Delving into the mysteries of spacetime

4. Time travel
NOW BOARDING FOR THE PAST

It is possible to travel into the future, indirectly at any rate. We can be cryogenised and wake up in a thousand years, or hang out next to a supermassive planet (the plot of Interstellar) so that our personal time passes more slowly than time on Earth. In both cases, however, we are extending our life into a distant future rather than actually travelling through time to the future.

The possibility of travelling into the past would inevitability create insoluble paradoxes. Someone who goes back in time to kill their parents before they meet prevents their own existence and therefore also their journey through time and the murder they committed. By altering the present, would a journey into the past create a parallel universe? Or would a law of “cosmic censorship” prevent any event likely to create such a paradox?

Theoretical physicists such as Kip Thorne have posited time travel through wormholes: a hypothetical structure in spacetime that connects a black hole to a white hole (the opposite of a black hole). Just like a folded sheet of paper lets us jump from one side to the other without going the entire length of the sheet, a wormhole would enable us to jump to a distant point in spacetime, including in the past. While physics currently doesn’t rule out the creation and stabilisation of such an exotic spacetime structure, it remains purely hypothetical, nonetheless.


Delving into the mysteries of spacetime

5. Determinism
I WANT TO BREAK FREE

Time is a vital part of causality: a cause must always precede its effect. Scientists use it to predict how a system will evolve, for example the position and speed of the planet Mars on February 7, 2074. In 1825 the mathematician and astronomer Pierre-Simon Laplace published what is said to be the first scientific articulation of determinism: because Nature is governed by physical laws, if we know the exact state of our Universe today we can, in theory, calculate and therefore predict its future state.

This is impossible in practice, primarily because of the highly complex nature of our reality: what’s known as chaotic evolution, exemplified by where the ball lands in a roulette wheel. If we accept that our thoughts are no more than a manifestation of biochemical processes taking place in our brain, then the future is preordained, albeit unpredictable. Each of our reactions, decisions and actions would be an inevitable consequence of the past and we would be like a player piano, capable only of producing the melodies contained in its perforated rolls of paper.

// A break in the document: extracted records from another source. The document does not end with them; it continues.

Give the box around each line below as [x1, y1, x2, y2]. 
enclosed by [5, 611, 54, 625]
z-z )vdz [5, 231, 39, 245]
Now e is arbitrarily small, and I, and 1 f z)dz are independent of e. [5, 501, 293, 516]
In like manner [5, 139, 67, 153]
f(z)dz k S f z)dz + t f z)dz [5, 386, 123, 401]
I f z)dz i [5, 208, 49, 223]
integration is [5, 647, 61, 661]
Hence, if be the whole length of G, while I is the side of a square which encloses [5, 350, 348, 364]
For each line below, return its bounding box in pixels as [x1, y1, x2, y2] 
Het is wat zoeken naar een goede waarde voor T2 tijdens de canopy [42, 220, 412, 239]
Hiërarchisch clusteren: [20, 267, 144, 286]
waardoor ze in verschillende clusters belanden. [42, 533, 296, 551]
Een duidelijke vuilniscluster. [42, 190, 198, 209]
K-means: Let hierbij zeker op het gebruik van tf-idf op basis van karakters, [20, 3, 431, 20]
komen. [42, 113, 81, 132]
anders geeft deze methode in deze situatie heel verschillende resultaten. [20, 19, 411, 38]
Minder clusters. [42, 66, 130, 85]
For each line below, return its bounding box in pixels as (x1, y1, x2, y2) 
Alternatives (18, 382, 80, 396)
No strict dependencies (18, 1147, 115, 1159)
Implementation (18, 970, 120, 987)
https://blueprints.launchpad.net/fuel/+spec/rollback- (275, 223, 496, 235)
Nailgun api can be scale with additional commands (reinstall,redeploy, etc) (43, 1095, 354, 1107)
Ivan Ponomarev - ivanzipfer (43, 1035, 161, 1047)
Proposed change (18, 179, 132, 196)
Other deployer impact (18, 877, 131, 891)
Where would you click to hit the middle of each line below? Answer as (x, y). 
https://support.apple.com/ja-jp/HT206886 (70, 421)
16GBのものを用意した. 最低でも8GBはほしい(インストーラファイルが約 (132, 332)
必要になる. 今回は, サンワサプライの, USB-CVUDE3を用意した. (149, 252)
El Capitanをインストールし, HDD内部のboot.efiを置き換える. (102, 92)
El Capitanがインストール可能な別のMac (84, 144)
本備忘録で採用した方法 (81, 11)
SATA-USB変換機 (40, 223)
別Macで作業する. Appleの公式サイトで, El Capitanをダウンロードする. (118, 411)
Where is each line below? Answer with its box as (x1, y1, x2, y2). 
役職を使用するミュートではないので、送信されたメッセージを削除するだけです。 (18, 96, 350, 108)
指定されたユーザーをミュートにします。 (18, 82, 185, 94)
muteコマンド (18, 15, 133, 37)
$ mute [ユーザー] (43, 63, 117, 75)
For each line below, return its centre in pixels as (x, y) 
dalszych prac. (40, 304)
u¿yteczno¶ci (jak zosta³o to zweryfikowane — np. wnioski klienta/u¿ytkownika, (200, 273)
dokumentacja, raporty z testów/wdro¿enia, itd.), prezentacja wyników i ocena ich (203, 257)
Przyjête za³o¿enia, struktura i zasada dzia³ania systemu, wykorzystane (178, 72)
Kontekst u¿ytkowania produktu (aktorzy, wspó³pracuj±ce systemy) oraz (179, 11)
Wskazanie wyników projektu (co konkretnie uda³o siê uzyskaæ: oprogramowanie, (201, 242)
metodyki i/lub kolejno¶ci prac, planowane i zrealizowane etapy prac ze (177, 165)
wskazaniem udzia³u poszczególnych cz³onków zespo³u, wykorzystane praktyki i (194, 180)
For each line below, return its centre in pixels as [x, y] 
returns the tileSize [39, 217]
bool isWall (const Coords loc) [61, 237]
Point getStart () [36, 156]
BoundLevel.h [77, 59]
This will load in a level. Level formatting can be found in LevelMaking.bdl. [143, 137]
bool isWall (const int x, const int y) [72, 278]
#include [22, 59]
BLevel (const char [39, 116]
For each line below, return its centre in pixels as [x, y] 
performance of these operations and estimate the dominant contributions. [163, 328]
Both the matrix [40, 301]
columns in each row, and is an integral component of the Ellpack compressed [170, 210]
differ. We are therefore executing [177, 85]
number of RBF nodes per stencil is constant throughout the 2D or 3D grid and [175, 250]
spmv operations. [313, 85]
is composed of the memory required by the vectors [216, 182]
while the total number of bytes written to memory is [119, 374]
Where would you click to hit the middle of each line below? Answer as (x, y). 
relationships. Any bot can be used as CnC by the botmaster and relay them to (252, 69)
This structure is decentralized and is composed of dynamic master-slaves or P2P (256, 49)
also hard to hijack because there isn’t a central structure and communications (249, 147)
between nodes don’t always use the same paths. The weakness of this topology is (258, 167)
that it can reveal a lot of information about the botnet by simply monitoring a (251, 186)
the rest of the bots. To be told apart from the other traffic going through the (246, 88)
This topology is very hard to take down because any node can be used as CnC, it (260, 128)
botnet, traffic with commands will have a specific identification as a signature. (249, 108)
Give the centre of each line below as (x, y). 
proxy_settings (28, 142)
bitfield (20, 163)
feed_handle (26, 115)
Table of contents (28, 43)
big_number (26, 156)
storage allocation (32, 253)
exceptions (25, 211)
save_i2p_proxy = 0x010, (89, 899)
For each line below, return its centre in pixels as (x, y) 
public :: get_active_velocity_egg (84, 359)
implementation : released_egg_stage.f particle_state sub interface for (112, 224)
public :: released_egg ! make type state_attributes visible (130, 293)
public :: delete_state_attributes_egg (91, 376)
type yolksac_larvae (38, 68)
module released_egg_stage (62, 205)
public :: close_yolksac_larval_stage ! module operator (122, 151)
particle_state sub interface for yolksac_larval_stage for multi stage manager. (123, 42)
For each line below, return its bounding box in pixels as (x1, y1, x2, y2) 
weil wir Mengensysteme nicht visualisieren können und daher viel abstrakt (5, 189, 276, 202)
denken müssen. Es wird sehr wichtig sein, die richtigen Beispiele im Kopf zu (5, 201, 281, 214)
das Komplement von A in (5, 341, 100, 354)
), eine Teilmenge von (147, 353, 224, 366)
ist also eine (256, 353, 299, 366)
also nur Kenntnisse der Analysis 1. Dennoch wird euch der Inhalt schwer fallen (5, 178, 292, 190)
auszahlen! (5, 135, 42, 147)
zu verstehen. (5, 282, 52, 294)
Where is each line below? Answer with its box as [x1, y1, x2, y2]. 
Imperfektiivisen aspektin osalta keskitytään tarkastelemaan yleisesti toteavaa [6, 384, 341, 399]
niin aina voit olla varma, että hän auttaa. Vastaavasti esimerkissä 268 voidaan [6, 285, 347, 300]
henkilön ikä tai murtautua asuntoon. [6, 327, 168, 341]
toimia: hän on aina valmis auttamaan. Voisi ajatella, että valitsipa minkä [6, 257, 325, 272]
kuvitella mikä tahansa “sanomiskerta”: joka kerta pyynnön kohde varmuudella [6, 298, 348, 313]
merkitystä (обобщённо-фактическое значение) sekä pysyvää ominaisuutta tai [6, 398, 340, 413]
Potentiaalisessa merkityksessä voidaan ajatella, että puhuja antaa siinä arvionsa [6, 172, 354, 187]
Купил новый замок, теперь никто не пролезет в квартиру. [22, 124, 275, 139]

Quantum mechanics, a theory developed in the early twentieth century, disproves this absolute determinism by revealing an intrinsic element of chance in microscopic phenomena. That an electron does or doesn’t trigger a chemical reaction is partly a probabilistic process. While this chips away at the overwhelming fatality of Laplace’s determinism, it leaves little room for free will, namely the capacity to decide for ourselves and to modulate, through our choices, the determined or random result of the biochemical processes happening in our brain. Seen from this reductionist viewpoint, our free will is merely illusion – the equivalent of the hallucinations produced by artificial intelligences such as ChatGPT.